Business

Bringing method to the madness of mobile apps

A new start-up called Mobilewalla, which rates and tracks hot apps, is trying to bring order to the booming and confusing world of apps.

Dale Lang, the media maverick who sold off Working Woman and Working Mother magazines in the mid-1990s, is one of Mobilewalla’s early backers.

Lang has been involved in cable, radio and outdoor advertising in a colorful media career that stretches back to his days as a 3M executive who once tried to buy TV Guide.

Mobilewalla was founded by tech entrepreneur Anindya Datta, who sold a start-up, Chutney Technologies, to Cisco in 2005. He said he’s been working on the search app that formally launched two weeks ago for nearly three years.

Of course, companies from Apple’s own iTunes store to start-ups like GetJar, which recently landed $25 million in venture funding from Facebook backer Accel, are also trying to offer app search and rating capabilities to consumers.

“There is room for a company that can help you organize the programs and apps available on your phone,” said Megan McCarthy, who edits tech newsletter MediaGazer.

Datta said he has raised between $1 million and $2 million from the government of Singapore, which owns about 40 percent of the company, and from private investors, who have about 60 percent.

He is completely in real time so the hot app can change day by day or minute by minute.

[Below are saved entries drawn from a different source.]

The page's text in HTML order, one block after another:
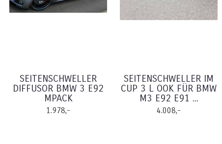
SEITENSCHWELLER
DIFFUSOR BMW 3 E92
MPACK
1.978,-
SEITENSCHWELLER IM
CUP 3 L OOK FÜR BMW
M3 E92 E91 ...
4.008,-
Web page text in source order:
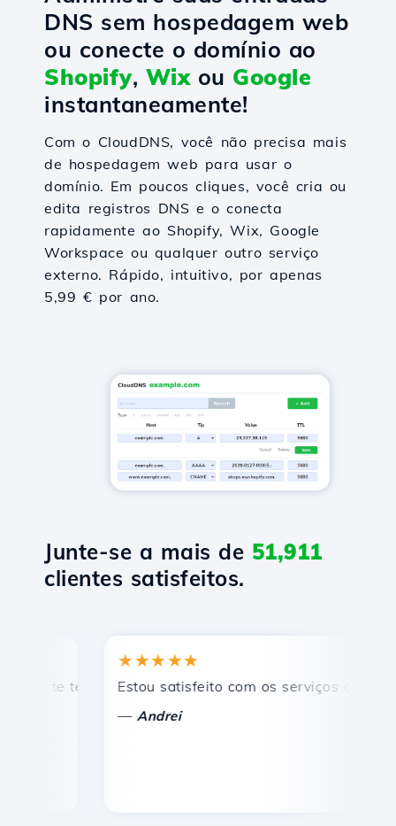
DNS sem hospedagem web
ou conecte o domínio ao
Shopify, Wixou Google
instantaneamente!
Com o CloudDNS, você não precisa mais
de hospedagem web para usar o
domínio. Em poucos cliques, você cria ou
edita registros DNS e o conecta
rapidamente ao Shopify, Wix, Google
Workspace ou qualquer outro serviço
externo. Rápido, intuitivo, por apenas
5,99 € por ano.
Junte-se a mais de 51,911
clientes satisfeitos.
técnico rápido e eficiente.
★★★★★
Estou satisfeito com os serviços oferecidos
Andrei
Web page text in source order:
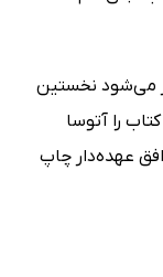
می‌شود نخستین
کتاب را آتوسا
افق عهده‌دار چاپ
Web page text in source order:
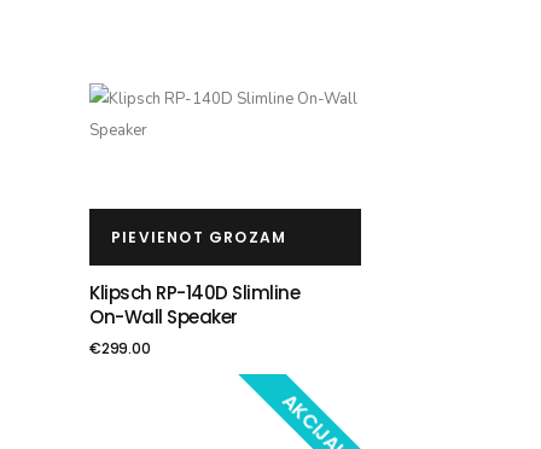
PIEVIENOT GROZAM
Klipsch RP-140D Slimline
On-Wall Speaker
€299.00
AKCIJA!
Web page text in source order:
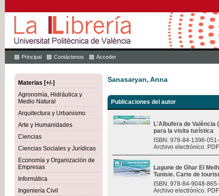
Principal Contáctenos Acceder
Materias [+/-]
Agronomía, Hidráulica y
Medio Natural
Arquitectura y Urbanismo
Arte y Humanidades
Ciencias
Ciencias Sociales y Jurídicas
Economía y Organización de
Empresas
Informática
Ingeniería Civil
Sanasaryan, Anna
Publicaciones del autor
L'Albufera de València
para la visita turística
ISBN: 978-84-1396-
Archivo electrónico.
Lagune de Ghar El
Tunisie. Carte de
ISBN: 978-84-9048-
Archivo electrónico.
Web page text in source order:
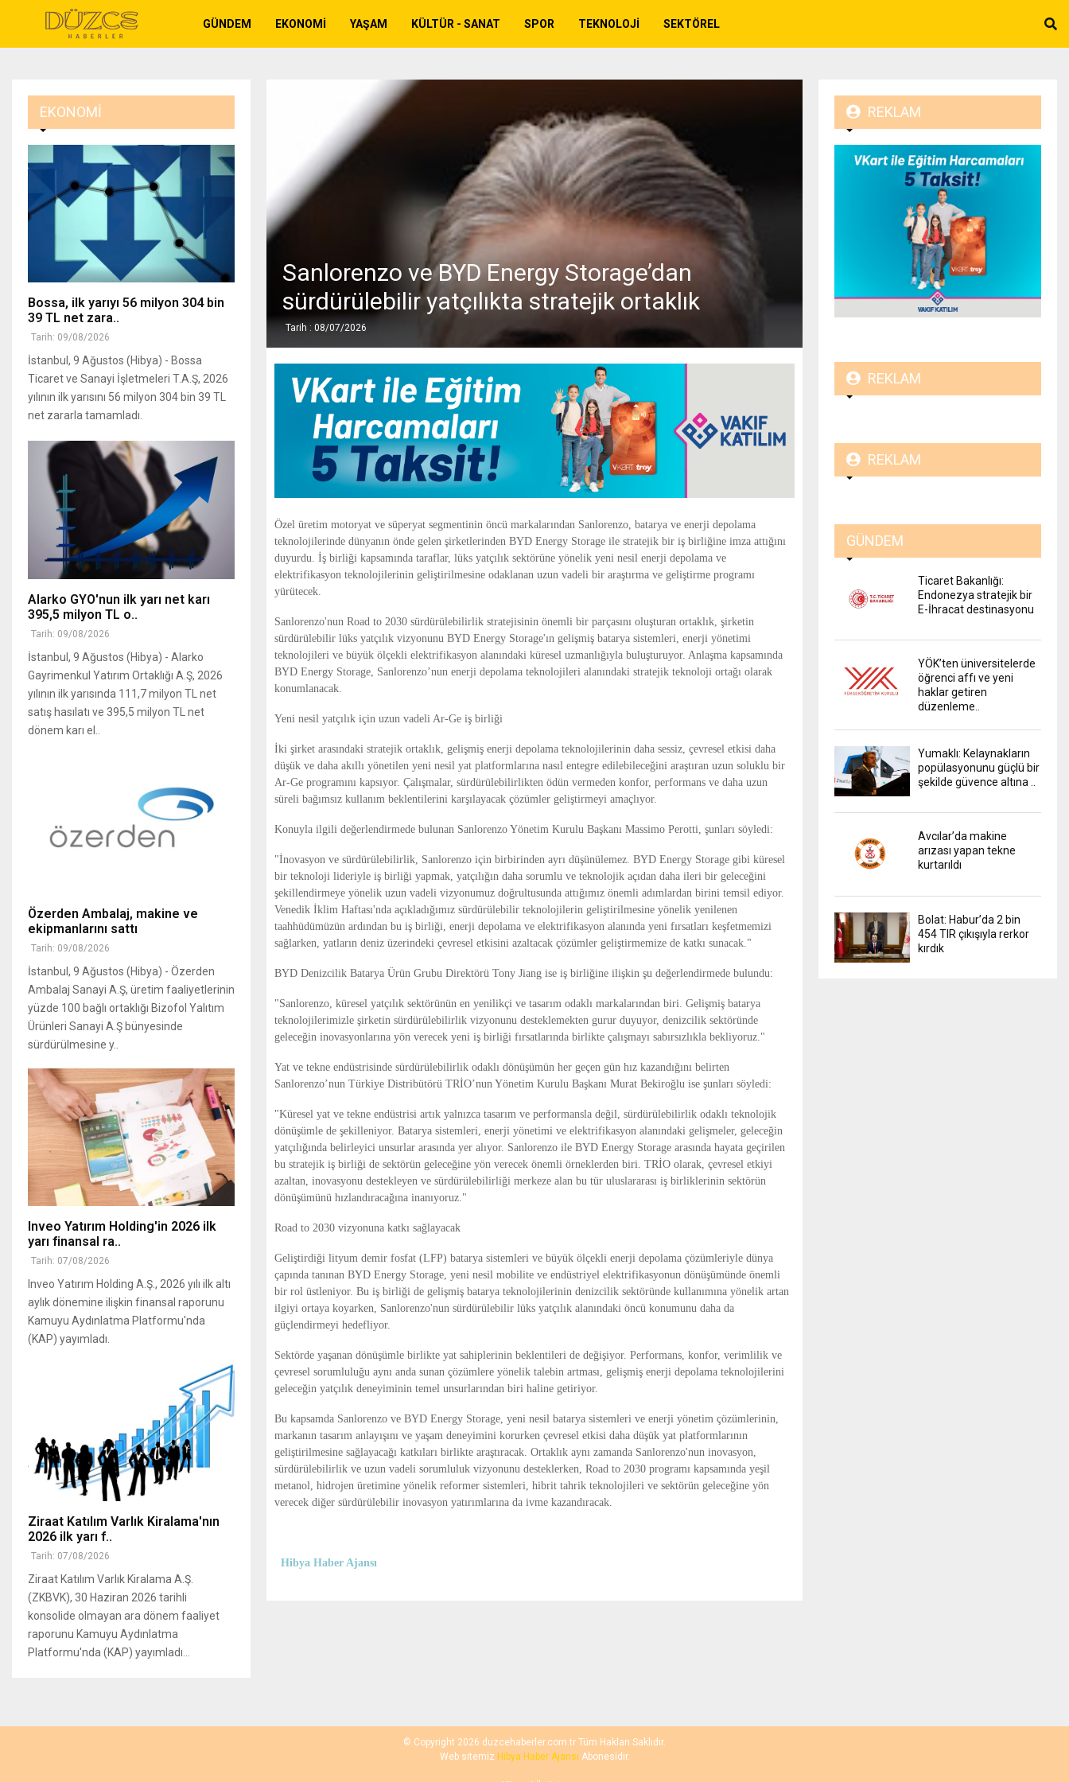
GÜNDEM EKONOMI YAŞAM KÜLTÜR - SANAT SPOR TEKNOLOJI SEKTÖREL
Sanlorenzo ve BYD Energy Storage’dan
sürdürülebilir yatçılıkta stratejik ortaklık
Tarih : 08/07/2026
Özel üretim motoryat ve süperyat segmentinin öncü markalarından Sanlorenzo, batarya ve enerji depolama
teknolojilerinde dünyanın önde gelen şirketlerinden BYD Energy Storage ile stratejik bir iş birliğine imza attığını
duyurdu. İş birliği kapsamında taraflar, lüks yatçılık sektörüne yönelik yeni nesil enerji depolama ve
elektrifikasyon teknolojilerinin geliştirilmesine odaklanan uzun vadeli bir araştırma ve geliştirme programı
yürütecek.
Sanlorenzo'nun Road to 2030 sürdürülebilirlik stratejisinin önemli bir parçasını oluşturan ortaklık, şirketin
sürdürülebilir lüks yatçılık vizyonunu BYD Energy Storage'ın gelişmiş batarya sistemleri, enerji yönetimi
teknolojileri ve büyük ölçekli elektrifikasyon alanındaki küresel uzmanlığıyla buluşturuyor. Anlaşma kapsamında
BYD Energy Storage, Sanlorenzo’nun enerji depolama teknolojileri alanındaki stratejik teknoloji ortağı olarak
konumlanacak.
Yeni nesil yatçılık için uzun vadeli Ar-Ge iş birliği
İki şirket arasındaki stratejik ortaklık, gelişmiş enerji depolama teknolojilerinin daha sessiz, çevresel etkisi daha
düşük ve daha akıllı yönetilen yeni nesil yat platformlarına nasıl entegre edilebileceğini araştıran uzun soluklu bir
Ar-Ge programını kapsıyor. Çalışmalar, sürdürülebilirlikten ödün vermeden konfor, performans ve daha uzun
süreli bağımsız kullanım beklentilerini karşılayacak çözümler geliştirmeyi amaçlıyor.
Konuyla ilgili değerlendirmede bulunan Sanlorenzo Yönetim Kurulu Başkanı Massimo Perotti, şunları söyledi:
"İnovasyon ve sürdürülebilirlik, Sanlorenzo için birbirinden ayrı düşünülemez. BYD Energy Storage gibi küresel
bir teknoloji lideriyle iş birliği yapmak, yatçılığın daha sorumlu ve teknolojik açıdan daha ileri bir geleceğini
şekillendirmeye yönelik uzun vadeli vizyonumuz doğrultusunda attığımız önemli adımlardan birini temsil ediyor.
Venedik İklim Haftası'nda açıkladığımız sürdürülebilir teknolojilerin geliştirilmesine yönelik yenilenen
taahhüdümüzün ardından bu iş birliği, enerji depolama ve elektrifikasyon alanında yeni fırsatları keşfetmemizi
sağlarken, yatların deniz üzerindeki çevresel etkisini azaltacak çözümler geliştirmemize de katkı sunacak."
BYD Denizcilik Batarya Ürün Grubu Direktörü Tony Jiang ise iş birliğine ilişkin şu değerlendirmede bulundu:
"Sanlorenzo, küresel yatçılık sektörünün en yenilikçi ve tasarım odaklı markalarından biri. Gelişmiş batarya
teknolojilerimizle şirketin sürdürülebilirlik vizyonunu desteklemekten gurur duyuyor, denizcilik sektöründe
geleceğin inovasyonlarına yön verecek yeni iş birliği fırsatlarında birlikte çalışmayı sabırsızlıkla bekliyoruz."
Yat ve tekne endüstrisinde sürdürülebilirlik odaklı dönüşümün her geçen gün hız kazandığını belirten
Sanlorenzo’nun Türkiye Distribütörü TRİO’nun Yönetim Kurulu Başkanı Murat Bekiroğlu ise şunları söyledi:
"Küresel yat ve tekne endüstrisi artık yalnızca tasarım ve performansla değil, sürdürülebilirlik odaklı teknolojik
dönüşümle de şekilleniyor. Batarya sistemleri, enerji yönetimi ve elektrifikasyon alanındaki gelişmeler, geleceğin
yatçılığında belirleyici unsurlar arasında yer alıyor. Sanlorenzo ile BYD Energy Storage arasında hayata geçirilen
bu stratejik iş birliği de sektörün geleceğine yön verecek önemli örneklerden biri. TRİO olarak, çevresel etkiyi
azaltan, inovasyonu destekleyen ve sürdürülebilirliği merkeze alan bu tür uluslararası iş birliklerinin sektörün
dönüşümünü hızlandıracağına inanıyoruz."
Road to 2030 vizyonuna katkı sağlayacak
Geliştirdiği lityum demir fosfat (LFP) batarya sistemleri ve büyük ölçekli enerji depolama çözümleriyle dünya
çapında tanınan BYD Energy Storage, yeni nesil mobilite ve endüstriyel elektrifikasyonun dönüşümünde önemli
bir rol üstleniyor. Bu iş birliği de gelişmiş batarya teknolojilerinin denizcilik sektöründe kullanımına yönelik artan
ilgiyi ortaya koyarken, Sanlorenzo'nun sürdürülebilir lüks yatçılık alanındaki öncü konumunu daha da
güçlendirmeyi hedefliyor.
Sektörde yaşanan dönüşümle birlikte yat sahiplerinin beklentileri de değişiyor. Performans, konfor, verimlilik ve
çevresel sorumluluğu aynı anda sunan çözümlere yönelik talebin artması, gelişmiş enerji depolama teknolojilerini
geleceğin yatçılık deneyiminin temel unsurlarından biri haline getiriyor.
Bu kapsamda Sanlorenzo ve BYD Energy Storage, yeni nesil batarya sistemleri ve enerji yönetim çözümlerinin,
markanın tasarım anlayışını ve yaşam deneyimini korurken çevresel etkisi daha düşük yat platformlarının
geliştirilmesine sağlayacağı katkıları birlikte araştıracak. Ortaklık aynı zamanda Sanlorenzo'nun inovasyon,
sürdürülebilirlik ve uzun vadeli sorumluluk vizyonunu desteklerken, Road to 2030 programı kapsamında yeşil
metanol, hidrojen üretimine yönelik reformer sistemleri, hibrit tahrik teknolojileri ve sektörün geleceğine yön
verecek diğer sürdürülebilir inovasyon yatırımlarına da ivme kazandıracak.
Hibya Haber Ajansı
EKONOMI
Bossa, ilk yarıyı 56 milyon 304 bin
39 TL net zara..
Tarih: 09/08/2026
İstanbul, 9 Ağustos (Hibya) - Bossa
Ticaret ve Sanayi İşletmeleri T.A.Ş, 2026
yılının ilk yarısını 56 milyon 304 bin 39 TL
net zararla tamamladı.
Alarko GYO'nun ilk yarı net karı
395,5 milyon TL o..
Tarih: 09/08/2026
İstanbul, 9 Ağustos (Hibya) - Alarko
Gayrimenkul Yatırım Ortaklığı A.Ş, 2026
yılının ilk yarısında 111,7 milyon TL net
satış hasılatı ve 395,5 milyon TL net
dönem karı el..
Özerden Ambalaj, makine ve
ekipmanlarını sattı
Tarih: 09/08/2026
İstanbul, 9 Ağustos (Hibya) - Özerden
Ambalaj Sanayi A.Ş, üretim faaliyetlerinin
yüzde 100 bağlı ortaklığı Bizofol Yalıtım
Ürünleri Sanayi A.Ş bünyesinde
sürdürülmesine y..
Inveo Yatırım Holding'in 2026 ilk
yarı finansal ra..
Tarih: 07/08/2026
Inveo Yatırım Holding A.Ş., 2026 yılı ilk altı
aylık dönemine ilişkin finansal raporunu
Kamuyu Aydınlatma Platformu'nda
(KAP) yayımladı.
Ziraat Katılım Varlık Kiralama'nın
2026 ilk yarı f..
Tarih: 07/08/2026
Ziraat Katılım Varlık Kiralama A.Ş.
(ZKBVK), 30 Haziran 2026 tarihli
konsolide olmayan ara dönem faaliyet
raporunu Kamuyu Aydınlatma
Platformu'nda (KAP) yayımladı...
REKLAM
REKLAM
REKLAM
GÜNDEM
Ticaret Bakanlığı:
Endonezya stratejik bir
E-İhracat destinasyonu
YÖK’ten üniversitelerde
öğrenci affı ve yeni
haklar getiren
düzenleme..
Yumaklı: Kelaynakların
popülasyonunu güçlü bir
şekilde güvence altına ..
Avcılar’da makine
arızası yapan tekne
kurtarıldı
Bolat: Habur’da 2 bin
454 TIR çıkışıyla rerkor
kırdık
© Copyright 2026 duzcehaberler.com.tr Tüm Hakları Saklıdır.
Web sitemiz Hibya Haber Ajansı Abonesidir.

His search engine, for instance, detected Sports Illustrated Front Row was one of the 10 fastest-growing apps in the country on Wednesday, fueled by surging interest in college basketball’s March Madness. By Thursday, SI had stabilized to a top 30 slot, so it was no longer on the fastest app list — replaced by a surprise entrant, the Library of Congress virtual tour.

“There are probably 700,000 apps out there now,” said Datta. “By the end of the year, there will be one million. It’s good for the consumer, because there is a lot of variety, but there is too much fragmentation.”

Lang is currently looking for a small, second round of funding, perhaps $5 million to fund a marketing blitz.

Dylan deal

How many times must the cannonball fly, before it is forever banned?

Jon Friedman, media columnist at MarketWatch (which, like The Post, is owned by News Corp.), has just landed a contract, believed to be in the low six figures from Penguin to write a book on the enduring cult status behind folk legend Bob Dylan.

The action was handled by agent Lynn Johnston in a pre-emptive deal, but neither she nor Friedman disclosed details on price. Johnston said Friedman has access to a wide number of Dylan confidantes — many of whom have never spoken on the record before.

Friedman is an admitted lifelong Dylan fanatic. Dylan’s ban from a tour in China — which has since been lifted — shows he is still considered a controversial rebel even as he approaches his 70th birthday in May, points out Friedman.

He insisted he is not trying to do a standard biography, perhaps in part because he doesn’t want to alienate the semi-reclusive icon, whom he still hopes to interview for his book, expected to hit sometime in 2012.

Dylan himself penned a best-selling and critically acclaimed autobiography, “Chronicles, Vol. 1,” released in hardcover in 2004 and was a finalist for a National Book Award. Simon & Schuster still has no scheduled date for “Chronicles Vol. 2,” in what was originally billed as an autobiographical trilogy.

Food fight

Have you been turning to The Daily Meal, the foodie Web site from Spanfeller Media Group edited by former Saveur Editor-in-Chief Colman Andrews for all the latest news on the death of Liz Taylor, the war in Libya and the Japanese tsunami?

No?

Well, that is probably because The New York Times has successfully thwarted The Daily Meal from confusing you with a pretty tricky slogan: “All the Food that’s Fit to Eat.”

At least that was the slogan The Daily Meal had been using until re cently.

When trademark lawyers for Arthur “Pinch” Sulzberger, Jr., saw it, they were quick to pounce with a “cease and desist” order to Andrews.

“I think it is ridiculous that they think people were mixing us up,” said Jim Spanfeller. He said he believes that the chaos in the world is distracting people from checking out food sites.

A Times spokeswoman said, “As I am sure you know, the commercial use of a play on another company’s trademark is a trademark infringement. And, The Times, in addition to covering Libya, Tsunamis and the President, has an outstanding Dining section.”

Still, he said he reluctantly changed the slogan this week. The new one: “All Things Food & Drink.”